[Remember that there were no uses of initial capital letters ( ‘
God,’ ‘
Lord,’ ‘
Jesus,’ etc.) in the NT manuscripts which translators use for today‘s Bibles.]
I intend to examine
John 1:1c to show that the very usage/grammar used by John himself shows the actual meaning (whether ‘the Word was God,” or the “Word was a god”).
Virtually every scholar on the planet will tell you that you cannot show this “grammatically”. As you just pointed out the oldest Greeks manuscripts we have were written in Uncial style which are all capital letters.
The
only way to properly translate John 1:1 is through
context, not grammar. Look, you would have a better argument if John 1:1c stood on its own, all by itself, encased in a silo with nothing else surrounding it. You would have a
better argument but still fall short of a
convincing one.
Secondly, I think it’s important to note that the Watchtower does not endorse or support what it considers “private interpretations” of scripture.
When in "the truth" the
inability to cite a WT source only brings suspicion that a sister or brother has been
“running ahead of the chariot”, a practice the WT frowns on.
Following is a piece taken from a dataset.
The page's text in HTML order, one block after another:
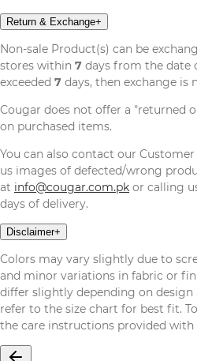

For instance, look at this recent post from another forum. Here a sister shared a song
“before the appointed time”:
Don't get me wrong...I applaud any Jehovah Witness that can think independently on their own. God gave us all the ability to think and expected us to use what we have, not offload it to 3rd parties. The only reason I bring this up is because I’ve been through similar arguments with debaters on other forums. It goes something like this:
JW: Tosses out private interpretation “A”
C: Disagrees
JW’s: Yes, argument “A” is correct!!
C’s: Shows argument “A” is logically incorrect
JW’s: Well, it was never something we actually believed anyways. For a list of our beliefs, go to JW.ORG!
I don't mind discussing anything you've found in scripture, but if you're assertions are also WT backed or supported, please cite them.
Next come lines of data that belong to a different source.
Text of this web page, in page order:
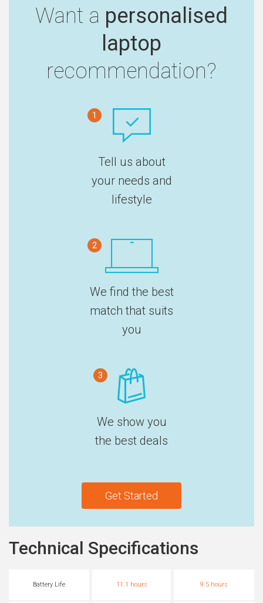
Want a personalised
laptop
recommendation?
1
Tell us about
your needs and
lifestyle
2
We find the best
match that suits
you
3
We show you
the best deals
Get Started
Technical Specifications
Battery Life 11.1 hours 9.5 hours

Of course what I have covered in this very first lesson does not prove my case for
John 1:1c. But it should prove that John used the article with theo
s when he intended "God." And that John (and other NT writers) when they used a count noun without the article, translators add the indefinite article.
If you disagree, please give me examples.
First, where does the WT argue “theos” as a
count noun? As
@Hockeycowboy pointed out on another thread, the WT considers theos as
qualitative, not
quantitative. How does one pluralize Divinity, and if one does, why bother categorizing into count and non-count nouns?
Source
Also, what is your definition of a
count noun, and does it differ from the WT's? I have seen JW's use the term but I've never seen it "officially" defined. Different grammarians will define count nouns differently, and the argument loses some sheen and credibility if we must come back to you for what is or isn't a count noun.
Does your definition account for possible language differences? "Homework" is a count noun in Spanish, its indefinite in English.
Secondly, as pointed out on another thread, the “official” WT interpretation (which doesn’t seem to include references
or even a definition of “count nouns”) cannot possibly be correct historically.
Source
As such, any such argument for “a god”…where “a god” is a
distinct, separate god… is simply
argumentative…an intellectual exercise that has no basis in actual history and therefore none at John 1:1.
Which gets to my third point…Christians (and this includes many non-Trinitarians) have no problem understanding an interpretation of ho theos to mean “the God” and “theos” to mean “God” even at John 1:1c if by “
a God” you mean "all that God was the Word was". The problem is that JW’s preloaded “
a god” to mean a
distinct, separate deity that is
less deity than God. From my perspective it would have been better to have translated this as
“…the Word was a God” then
“…the Word was a god” (no cap).
Quite frankly, if “a god” was the proper understanding of John 1:1c the early Christians would have never been labelled “atheists” by the Romans. The Watchtower is arguing that the early Christians had it wrong…they should have immediately recognized the emperor, the judges of Israel, Zeus, Odin, Jupiter and every pop up dictator since then as “a god” rather than face lions in the arena. This rather surprising and unsupported revelation is based solely in the belief that WT translators understood Greek grammar better than the early Christians.
This is not surprising. The WT also argues the fall of Jerusalem occurred in 607 BCE despite every encyclopedia, document, book and historian stating differently. In order to arrive at 1914 the WT needs the fall to occur in 607 BCE so our encyclopedias simply have it wrong and will continue to have it wrong until and unless their Governing Board has "new light".